There are several strengths to this study. First, we applied MR methods for the first time to investigate the causal link between tea drinking and six common lung disease, which largely circumvents the limitations of conventional observational studies such as environmental confounders, reverse causality, and insufficient sample size. Second, using data with a sufficient number of large sample cases greatly increases the reliability of our findings. Third, because the current analysis was restricted to people with European ancestry, population stratification is unlikely to have had an impact on our findings. Our research offers fresh proof that there is no link between drinking tea and the risk of lung diseases. Fourth, we conducted multiple sensitivity analyses to validate the absence of horizontal pleiotropy and heterogeneity interference in our study, this suggests that there is no evidence of an illegal independence assumption in our analysis and potential outliers were removed by MR-PRESSO. Hereby further strengthened the reliability and consistency of our findings. To some extent, our work may contribute to further understanding of the impact of tea consumption on lung diseases and its role in dietary management for patients with lung diseases. However, it is important to emphasize the need for caution in interpreting our results due to the inherent limitations of MR analyses and suggests that a wider range of evidence should be considered in the development of dietary guidelines.

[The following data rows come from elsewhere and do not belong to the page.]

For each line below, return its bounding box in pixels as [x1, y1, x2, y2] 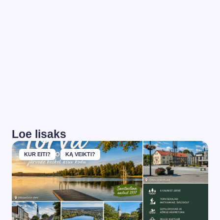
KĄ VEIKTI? [65, 151, 95, 157]
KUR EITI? [24, 151, 51, 157]
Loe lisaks [12, 128, 66, 140]

It is crucial to note that this study still has several inherent limitations. First, the fact that the data used in this study were obtained from a European database and that all subjects included in this study were of European ancestry precludes the generalizability of our findings to other ethnic groups. Second, due to the limitation of the corresponding information in the database, it is impossible to assess the influence of factors such as the classification of tea subtypes and diseases in the results, and it is inability to perform stratified analysis or consider other factors that may affect the relationship. Third, there may be some degree of sample overlap since the exposures and some of the results are from the UK Biobank. Even though sample overlap would raise the possibility of false positives, the results of this study were all negative, so the impact of sample overlap was minimal. Fourth, the selection of genetic instruments is based on statistical methods rather than biological criteria, which may result in a lower genetic power for tea consumption and ultimately lessen the real-world importance of the analysis. Fifth, the interaction between genes and environmental exposures as well as epigenetic phenomena such as methylation and histone modifications are all plays a crucial role in lung diseases. Unfortunately, we were unable to assess the effects of these in our current MR analysis.

Conclusion

In conclusion, this MR study did not find a causal relationship between tea drinking and six common lung disease, including IPF, COPD, lung cancer, pneumonia, acute bronchitis, and tuberculosis. Despite the lack of a causal relationship between six lung diseases and tea consumption found by our Mendelian randomization analysis, this does not mean that tea and lung health are unrelated. Tea contains various components such as EGCG that have potential therapeutic effects on lung diseases. However, due to factors like oral bioavailability, it is challenging to utilize these potential active ingredients for treatment. Therefore, further research is warranted to explore the effective targeted delivery of these potential active compounds within the human body, ultimately aiming to achieve preventive or therapeutic effects on lung diseases and further studies are needed to confirm the findings and explore potential mechanisms.